- **WHAT THE TASK REQUIRES**
The lines from the one containing "Scottsdale After Dark: The Ultimate Pub and" through the last one in the data: please copy those exactly, and only those, without the pictures.

- **SUPPLIED RECORDS**
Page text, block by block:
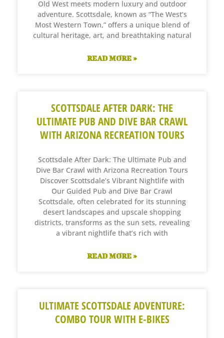
Old West meets modern luxury and outdoor
adventure. Scottsdale, known as “The West’s
Most Western Town,” offers a unique blend of
cultural heritage, art, and breathtaking natural
READ MORE »
SCOTTSDALE AFTER DARK: THE
ULTIMATE PUB AND DIVE BAR CRAWL
WITH ARIZONA RECREATION TOURS
Scottsdale After Dark: The Ultimate Pub and
Dive Bar Crawl with Arizona Recreation Tours
Discover Scottsdale’s Vibrant Nightlife with
Our Guided Pub and Dive Bar Crawl
Scottsdale, often celebrated for its stunning
desert landscapes and upscale shopping
districts, transforms as the sun sets, revealing
a vibrant nightlife that’s rich with
READ MORE »
ULTIMATE SCOTTSDALE ADVENTURE:
COMBO TOUR WITH E-BIKES
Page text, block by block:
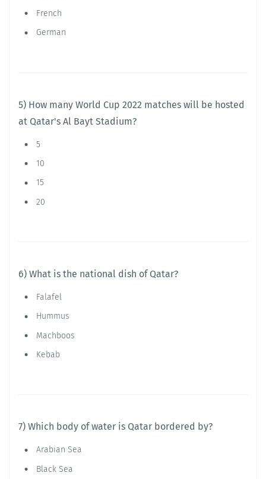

- **SOLUTION TO THIS TASK**
Scottsdale After Dark: The Ultimate Pub and
Dive Bar Crawl with Arizona Recreation Tours
Discover Scottsdale’s Vibrant Nightlife with
Our Guided Pub and Dive Bar Crawl
Scottsdale, often celebrated for its stunning
desert landscapes and upscale shopping
districts, transforms as the sun sets, revealing
a vibrant nightlife that’s rich with
READ MORE »
ULTIMATE SCOTTSDALE ADVENTURE:
COMBO TOUR WITH E-BIKES
Page text, block by block:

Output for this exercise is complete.